In our patient, MRI results suggested an arterial origin of the frontal ischemic stroke. Normal echocardiography results ruled out congenital heart disease. No central nervous system defects or vascular malformations were seen on MRI and MRA images. Normal newborn screening test results ruled out homocysteinemia and other inborn errors of metabolism. The patient had no evidence of hypoxic ischemic encephalopathy.
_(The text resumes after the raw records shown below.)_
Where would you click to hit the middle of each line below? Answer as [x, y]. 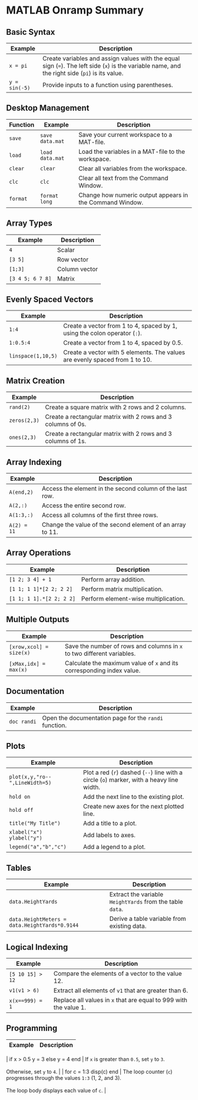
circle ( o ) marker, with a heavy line [131, 780]
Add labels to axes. [109, 835]
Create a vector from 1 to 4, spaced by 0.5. [123, 343]
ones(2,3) [23, 437]
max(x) [18, 670]
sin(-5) [20, 88]
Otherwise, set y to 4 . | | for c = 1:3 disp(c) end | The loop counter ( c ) [89, 1071]
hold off [21, 810]
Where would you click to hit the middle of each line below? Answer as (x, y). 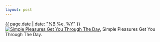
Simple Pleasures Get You (129, 29)
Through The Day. (24, 34)
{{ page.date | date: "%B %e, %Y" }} (43, 24)
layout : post (19, 10)
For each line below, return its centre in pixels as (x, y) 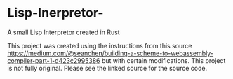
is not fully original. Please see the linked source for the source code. (107, 68)
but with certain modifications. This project (164, 60)
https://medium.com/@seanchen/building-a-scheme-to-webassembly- (111, 53)
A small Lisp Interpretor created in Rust (64, 32)
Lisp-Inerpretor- (55, 13)
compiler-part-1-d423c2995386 (54, 60)
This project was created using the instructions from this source (100, 45)
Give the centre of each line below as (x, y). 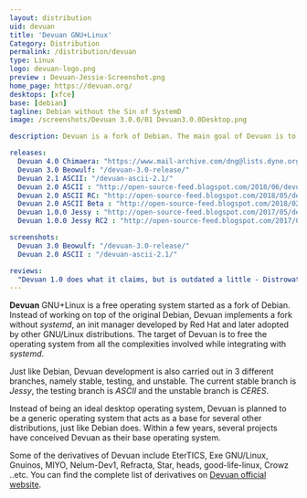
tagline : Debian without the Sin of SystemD (95, 111)
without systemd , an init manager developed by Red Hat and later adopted (149, 324)
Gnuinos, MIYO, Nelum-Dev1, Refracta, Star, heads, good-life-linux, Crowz (149, 465)
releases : (28, 153)
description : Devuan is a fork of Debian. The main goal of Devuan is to (153, 137)
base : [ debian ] (38, 103)
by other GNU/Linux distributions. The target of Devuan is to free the (138, 334)
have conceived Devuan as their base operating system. (115, 438)
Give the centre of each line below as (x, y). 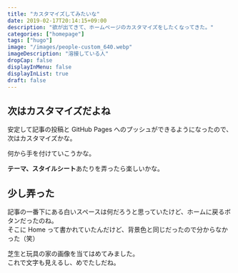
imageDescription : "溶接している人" (58, 54)
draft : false (27, 80)
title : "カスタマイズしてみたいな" (54, 14)
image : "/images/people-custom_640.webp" (70, 47)
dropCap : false (30, 61)
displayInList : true (38, 73)
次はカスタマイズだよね (59, 111)
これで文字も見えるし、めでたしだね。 (64, 262)
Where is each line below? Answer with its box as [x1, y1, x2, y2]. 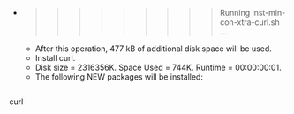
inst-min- [251, 8, 286, 18]
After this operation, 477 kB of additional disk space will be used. [34, 43, 272, 54]
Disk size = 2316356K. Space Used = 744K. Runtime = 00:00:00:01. [34, 62, 282, 72]
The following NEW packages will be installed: [34, 72, 203, 82]
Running [219, 8, 251, 18]
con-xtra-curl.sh [219, 17, 280, 27]
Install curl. [34, 53, 76, 63]
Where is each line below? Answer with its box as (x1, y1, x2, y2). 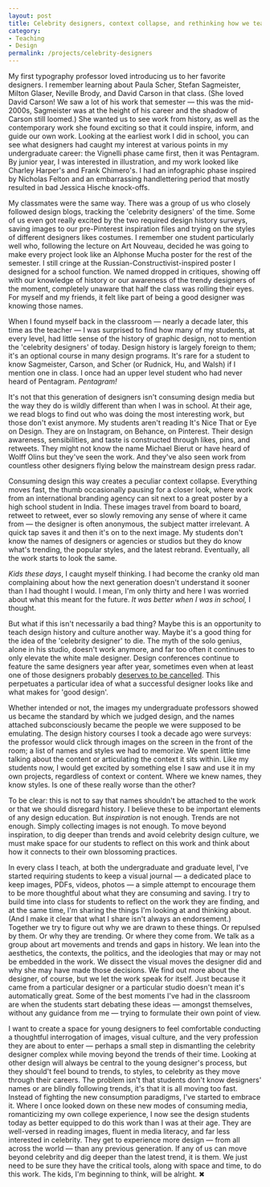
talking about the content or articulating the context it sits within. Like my (8, 754, 249, 764)
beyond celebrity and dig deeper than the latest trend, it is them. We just (8, 1152, 247, 1161)
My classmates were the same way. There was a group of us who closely (8, 198, 251, 208)
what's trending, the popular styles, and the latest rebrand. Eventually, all (8, 545, 250, 554)
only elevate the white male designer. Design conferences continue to (8, 654, 239, 662)
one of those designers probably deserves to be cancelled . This (8, 670, 220, 679)
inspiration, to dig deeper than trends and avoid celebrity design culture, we (8, 830, 260, 839)
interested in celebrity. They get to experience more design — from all (8, 1135, 240, 1144)
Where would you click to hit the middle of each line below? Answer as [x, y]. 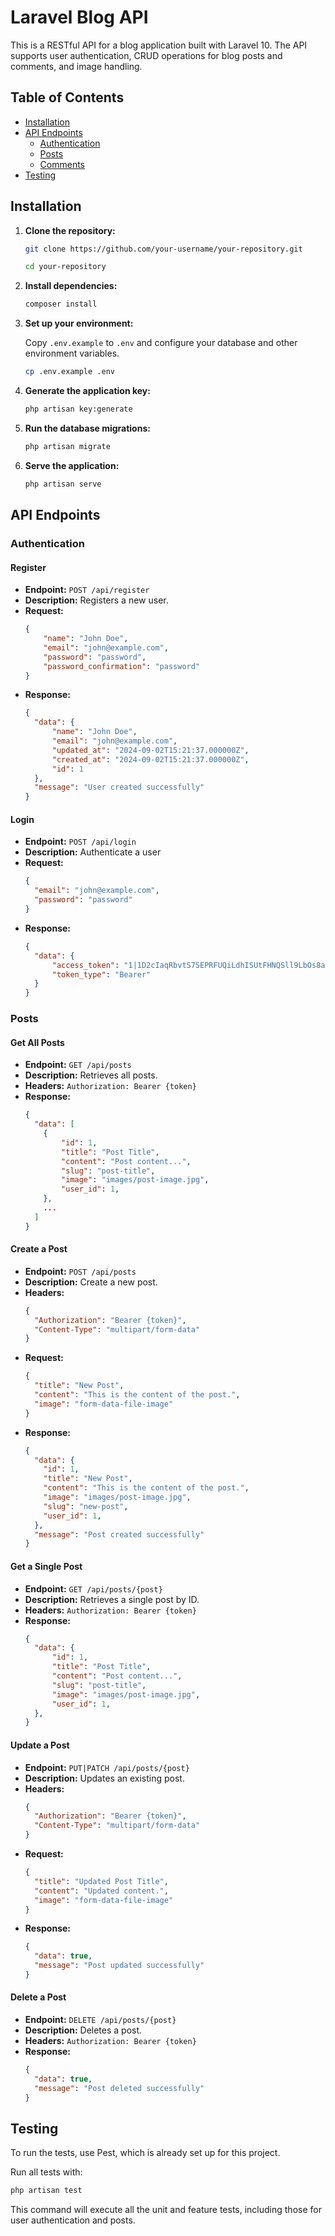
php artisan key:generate [78, 409]
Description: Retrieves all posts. [91, 1075]
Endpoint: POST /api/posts [80, 1271]
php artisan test [46, 2191]
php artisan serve [63, 484]
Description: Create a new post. [91, 1282]
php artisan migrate [67, 446]
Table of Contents [67, 97]

The etiology of arterial ischemic stroke in this infant was attributed to factor V Leiden heterozygous mutation. To our knowledge, 6 cases of perinatal stroke have been reported in association with factor V Leiden mutation, and all 6 involved hemorrhagic infarction.^7-9

Treatment and Prognosis

Supportive care is the suggested treatment for neonatal ischemic stroke, which we provided for this newborn. Withholding anticoagulation therapy is reasonable if a cardiac or embolic origin has been excluded.^1,3 Long-term neurodevelopmental outcomes are normal in 19% to 33% of cases. However, neonatal stroke is a leading cause of hemiplegia (30% of cases); deficits in language, vision, and cognition occur in 20% to 60% of cases and evolve over years, making multispecialty follow-up necessary.^1,2,10 Neonatal stroke rarely recurs.^1,3

Our patient had normal cognitive and motor development at follow-up at 15 months of age.
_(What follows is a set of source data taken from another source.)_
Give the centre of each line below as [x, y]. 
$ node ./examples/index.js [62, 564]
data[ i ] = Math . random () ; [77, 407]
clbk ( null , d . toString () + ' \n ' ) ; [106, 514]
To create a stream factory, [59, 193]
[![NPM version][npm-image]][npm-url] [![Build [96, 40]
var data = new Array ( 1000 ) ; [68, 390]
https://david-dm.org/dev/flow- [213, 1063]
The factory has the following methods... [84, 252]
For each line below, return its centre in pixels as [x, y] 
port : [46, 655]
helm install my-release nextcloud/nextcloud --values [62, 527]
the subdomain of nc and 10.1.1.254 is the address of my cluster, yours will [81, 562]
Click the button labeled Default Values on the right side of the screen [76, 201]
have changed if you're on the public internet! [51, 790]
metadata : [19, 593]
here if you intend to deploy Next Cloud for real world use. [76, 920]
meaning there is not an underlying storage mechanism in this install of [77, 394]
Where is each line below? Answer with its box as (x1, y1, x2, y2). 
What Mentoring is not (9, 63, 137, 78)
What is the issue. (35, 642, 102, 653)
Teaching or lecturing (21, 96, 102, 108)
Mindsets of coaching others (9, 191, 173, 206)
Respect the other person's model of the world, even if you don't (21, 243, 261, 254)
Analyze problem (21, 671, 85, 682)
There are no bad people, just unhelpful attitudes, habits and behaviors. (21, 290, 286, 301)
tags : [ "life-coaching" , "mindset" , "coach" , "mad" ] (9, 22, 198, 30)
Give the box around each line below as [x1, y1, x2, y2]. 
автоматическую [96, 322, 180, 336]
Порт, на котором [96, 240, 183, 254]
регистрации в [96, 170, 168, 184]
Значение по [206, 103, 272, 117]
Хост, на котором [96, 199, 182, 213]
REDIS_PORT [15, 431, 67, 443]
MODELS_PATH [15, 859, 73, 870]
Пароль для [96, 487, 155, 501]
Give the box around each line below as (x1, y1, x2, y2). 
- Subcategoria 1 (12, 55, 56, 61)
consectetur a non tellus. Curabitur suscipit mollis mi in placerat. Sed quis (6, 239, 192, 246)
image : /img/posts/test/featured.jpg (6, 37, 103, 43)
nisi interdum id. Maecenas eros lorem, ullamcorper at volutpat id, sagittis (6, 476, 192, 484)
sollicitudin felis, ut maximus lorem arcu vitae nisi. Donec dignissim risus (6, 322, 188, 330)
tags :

Factor V Leiden mutation causing neonatal stroke, while rare, should be considered in the broad differential diagnosis of neonatal focal seizures.

References

1. Raju TN, Nelson KB, Ferriero D, Lynch JK; NICHD-NINDS Perinatal Stroke Workshop Participants. Ischemic perinatal stroke: summary of a workshop sponsored by the National Institute of Child Health and Human Development and the National Institute of Neurological Disorders and Stroke. Pediatrics. 2007;120(3):609-616.
2. Nelson KB, Lynch JK Stroke in newborn infants. Lancet Neurol. 2004;3(3):150-158.
3. Kirton A, Armstrong-Wells J, Chang T, et al; International Pediatric Stroke Study Investigators. Symptomatic neonatal arterial ischemic stroke: the International Pediatric Stroke Study. Pediatrics. 2011;128(6):e1402-e1410.
4. Barmada MA, Moossy J, Shuman RM. Cerebral infarcts with arterial occlusion in neonates. Ann Neurol. 1979;6(6):495-502.
5. Ment LR, Duncan CC, Ehrenkranz RA. Perinatal cerebral infarction. Ann Neurol. 1984;16(5):559-568.
6. Lynch JK, Nelson KB, Curry CJ, Grether JK. Cerebrovascular disorders in children with the factor V Leiden mutation. J Child Neurol. 2001;16(10):735-744.
7. Thorarensen O, Ryan S, Hunter J, Younkin DP. Factor V Leiden mutation: an unrecognized cause of hemiplegic cerebral palsy, neonatal stroke, and placental thrombosis. Ann Neurol. 1997;42(3):372-375.
8. Varelas PN, Sleight BJ, Rinder HM, Sze G, Ment LR. Stroke in a neonate heterozygous for factor V Leiden. Pediatr Neurol. 1998;18(3):262-264.
9. Verdu A, Cazorla MR, Moreno JC, Casado LF. Prenatal stroke in a neonate heterozygous for factor V Leiden mutation. Brain Dev. 2005;27(6):451-454.
10. Sreenan C, Bhargava R, Robertson CMT. Cerebral infarction in the term newborn: clinical presentation and long-term outcome. J Pediatr. 2000;137(3):351-355.